Fires were responsible for almost one-quarter of burned biomass each year on average in tropical regions across the world, according to new research, affecting 1.4% of the total tropical dry forest (TDF) area globally. Researchers examined the Global Fire Emissions Database, which is part-funded by Nasa, alongside other metrics. They found that fires are a key driver of disturbance and biodiversity loss in the TDF. The study findings also showed variations in fire severity due to the influence of El Niño and La Niña weather patterns. The researchers concluded that the degree of TDF degradation brought on by fires is “serious” and will worsen unless “effective protective and remedial actions are done”. 

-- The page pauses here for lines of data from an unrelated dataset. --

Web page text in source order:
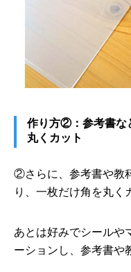
作り方②：参考書な
丸くカット
②さらに、参考書や教
り、一枚だけ角を丸く
あとは好みでシールや
ーションし、参考書や
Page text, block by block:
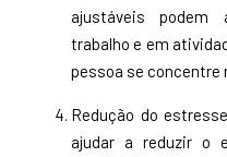
ajustáveis podem
trabalho e em
pessoa se concentre
Redução do
ajudar a reduzir o

High-yield dairy cattle breeds improve farmer incomes, curtail greenhouse gas emissions and reduce dairy import dependency in Tanzania
Nature Food

A new study found that large-scale adoption of a high-yield dairy cow variety in Tanzania “is essential for reducing dairy import dependency” in the country. Researchers used household survey data and a livestock model to assess how policies laid out in Tanzania’s Dairy Development Roadmap could affect the country’s dairy industry and greenhouse gas emissions. They found that switching to a higher-yield breed of cattle would help to avoid land-use change and thereby reduce the dairy sector’s greenhouse gas emissions, while improving income for dairy farmers. They concluded: “Our findings demonstrate the importance of bottom-up development policies for sustainable food system transformations.”